Я думал, что все кончилось. Я думал, мы свободны. Но вот сегодня утром я собрался выпить кофе, прежде чем пойти к вам в лабораторию, и снова услышал шум. Тот самый скрежет. И кофейня передо мной взяла и исчезла. Жуткий шум и невыносимый жар. По-моему, граница между мирами, в которой вчера образовалась дыра, рушится окончательно.
– И вы снова услышали тот самый шум? – спросила Ниланджана.
– Да. Но я так и не понял, что же это было. Жаль, что я не могу его воспроизвести для вас, мэм. Просто ужас.

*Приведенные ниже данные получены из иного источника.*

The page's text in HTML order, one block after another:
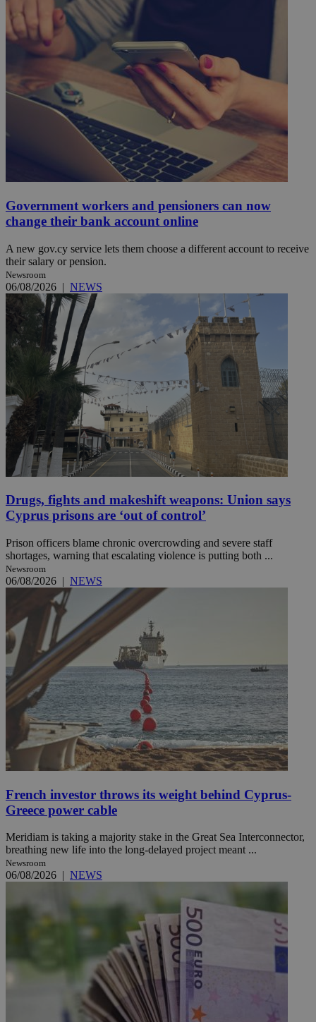
Government workers and pensioners can now
change their bank account online
A new gov.cy service lets them choose a different account to receive
their salary or pension.
Newsroom
06/08/2026 | NEWS
Drugs, fights and makeshift weapons: Union says
Cyprus prisons are ‘out of control’
Prison officers blame chronic overcrowding and severe staff
shortages, warning that escalating violence is putting both ...
Newsroom
06/08/2026 | NEWS
French investor throws its weight behind Cyprus-
Greece power cable
Meridiam is taking a majority stake in the Great Sea Interconnector,
breathing new life into the long-delayed project meant ...
Newsroom
06/08/2026 | NEWS
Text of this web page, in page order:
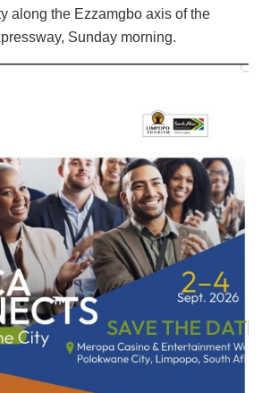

Ниланджане захотелось узнать, что обо всем этом думает Карлос, но тот заперся у себя в кабинете, не внимая никаким разумным доводам и такой злой, каким она никогда его не видела. Он собирался провести эксперимент, и до его окончания ничто другое его не интересовало. Безопасность семьи была для него куда важнее любой истины, которую мог сообщить ему Ларри, но Ниланджана понимала, что она представляет огромную важность для его исследований. Не зная, что делать, она снова задумалась над страшной мыслью, пришедшей ей в голову перед появлением Ларри, и от этого у нее голова пошла кругом.
В нерешительности прикидывая, что же делать дальше, Ниланджана услышала, как Карлос перезапустил машину, готовясь к следующему тесту. Она повернулась к Ларри и увидела его вытаращенные глаза и отвисшую челюсть. Он едва дышал.
– Ларри?
Он повернулся и выбежал из лаборатории. Ниланджана бросилась за ним, но он уже выскочил из входной двери и понесся по улице.
– Ларри, что случилось? – прокричала она, но он даже не оглянулся.
Она почувствовала, как нагревается пол, и снова вспомнила о своей гипотезе. Ей хотелось бы думать, что она неверна, вопреки всем имеющимся данным. Но тут она услышала скрежет аппарата Карлоса. Жуткий металлический скрежет.